* [What you should do] Print the line containing "Page text, block" and all lines after it, unchanged, through the end of the data. Leave the pictures out.

Extracted records
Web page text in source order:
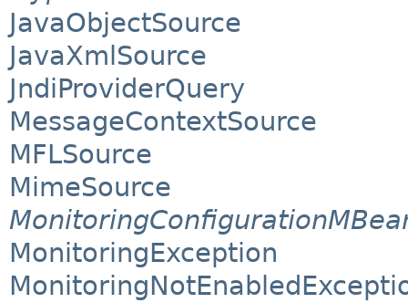
JavaObjectSource
JavaXmlSource
JndiProviderQuery
MessageContextSource
MFLSource
MimeSource
MonitoringException
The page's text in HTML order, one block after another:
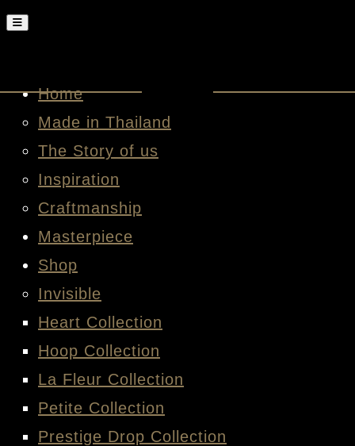
Home
Made in Thailand
The Story of us
Inspiration
Craftmanship
Masterpiece
Shop
Invisible
Heart Collection
Hoop Collection
La Fleur Collection
Petite Collection
Prestige Drop Collection
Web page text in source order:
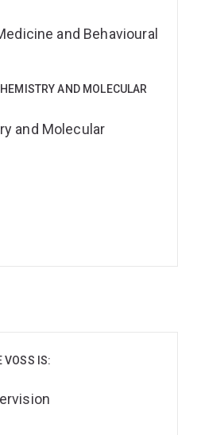
and Behavioural
AND MOLECULAR
and Molecular
VOSS IS:
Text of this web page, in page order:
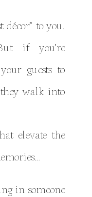
décor” to you,
if you’re
guests to
walk into
elevate the
in someone
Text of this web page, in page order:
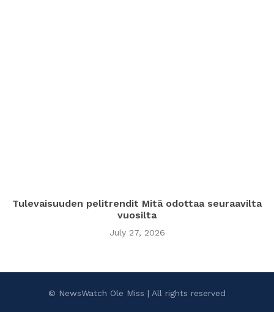
Tulevaisuuden pelitrendit Mitä odottaa seuraavilta
vuosilta
July 27, 2026
© NewsWatch Ole Miss | All rights reserved
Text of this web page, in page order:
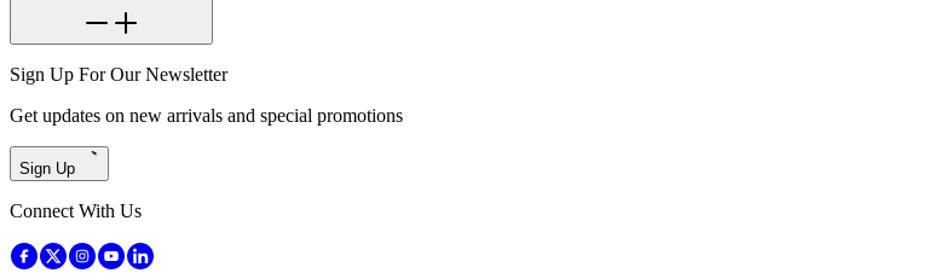
Sign Up For Our Newsletter
Get updates on new arrivals and special promotions
Sign Up
Connect With Us
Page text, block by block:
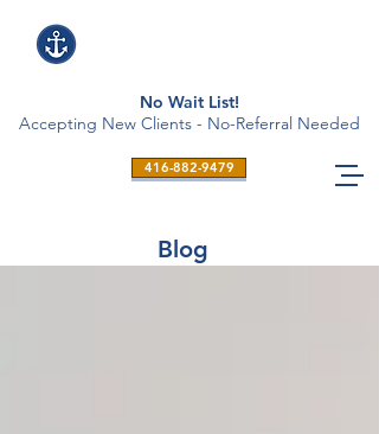
416-882-9479
No Wait List!
Accepting New Clients - No-Referral Needed
Blog
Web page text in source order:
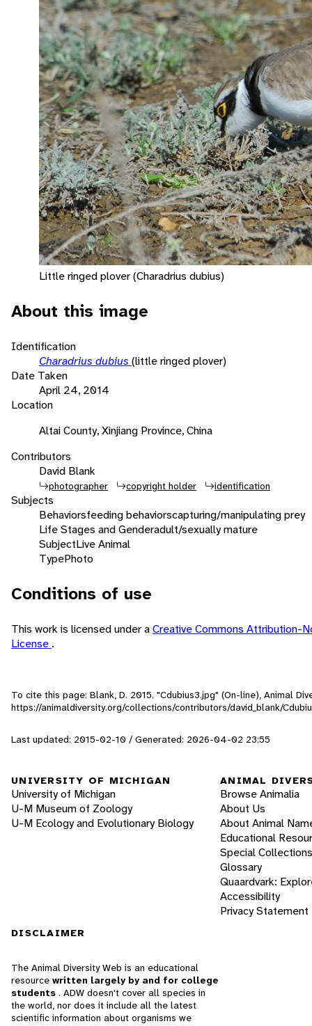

* [Result]
Page text, block by block:
416-882-9479
No Wait List!
Accepting New Clients - No-Referral Needed
Blog
Web page text in source order:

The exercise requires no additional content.